We’re stuck on the edge right now. Daily temperatures are reaching up to snag the hemline of summer’s skirt and hold her in place while comforting lentil and pumpkin soups are beckoning from cold-weather kitchens. Our kids are back in school and once again, have well established routines. It’s time to take inventory of the yard, clean it up and plant some winter flowers. I want to go hiking in the middle of a Saturday without risk of heat stroke and dehydration. I want the elections to be history. This year I’m ready for change but sometimes transitions are more difficult.

Heading into Autumn

I envision the day that my kids roll out the driveway to take on the world as one that’ll be excruciatingly hard for me. The onset of an empty nest, an unexpected change in employment, loss of a loved one, shifts in leadership or government – like death and taxes, change is certain. Those who cope well are often masters at reframing change into a positive opportunity. Kids leaving might mean less cash outflow and offer time to pursue other interests. A job change can provide the chance to expand horizons, explore a new area and reinvent oneself.

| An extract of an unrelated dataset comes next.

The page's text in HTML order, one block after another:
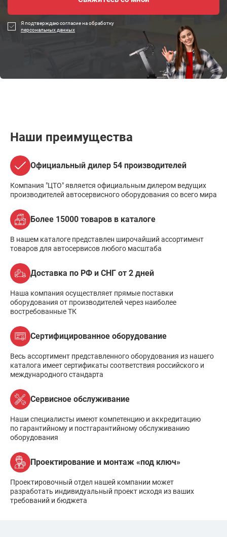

In his book, Transitions: Making Sense of Life’s Changes, author William Bridges offers stages of transition and suggests that we often navigate it best when we view the changes as seasons. First, brilliant colors turn brown and settle to the earth which indicates that another year is closing. The next phase is winter when the soil lies fallow and hardened beneath bitter cold temperatures. This is a time for quiet reflection while our situation seems lifeless or hibernation. Finally, spring arrives and pale green shoots of life emerge from the earth. We move forward with life once more.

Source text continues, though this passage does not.